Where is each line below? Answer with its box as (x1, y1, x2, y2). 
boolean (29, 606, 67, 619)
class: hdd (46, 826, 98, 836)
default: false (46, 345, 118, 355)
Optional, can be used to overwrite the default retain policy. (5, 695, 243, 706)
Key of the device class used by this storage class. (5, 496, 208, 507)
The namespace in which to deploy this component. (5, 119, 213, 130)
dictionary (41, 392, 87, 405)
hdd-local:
◇ ◇ ◇ ◇ ◇ ◇ ◇
- What this task involves
Every record listed above needs to be written out again exactly.

- Response
Where is each line below? Answer with its box as (x1, y1, x2, y2). 
boolean (29, 606, 67, 619)
class: hdd (46, 826, 98, 836)
default: false (46, 345, 118, 355)
Optional, can be used to overwrite the default retain policy. (5, 695, 243, 706)
Key of the device class used by this storage class. (5, 496, 208, 507)
The namespace in which to deploy this component. (5, 119, 213, 130)
dictionary (41, 392, 87, 405)
hdd-local:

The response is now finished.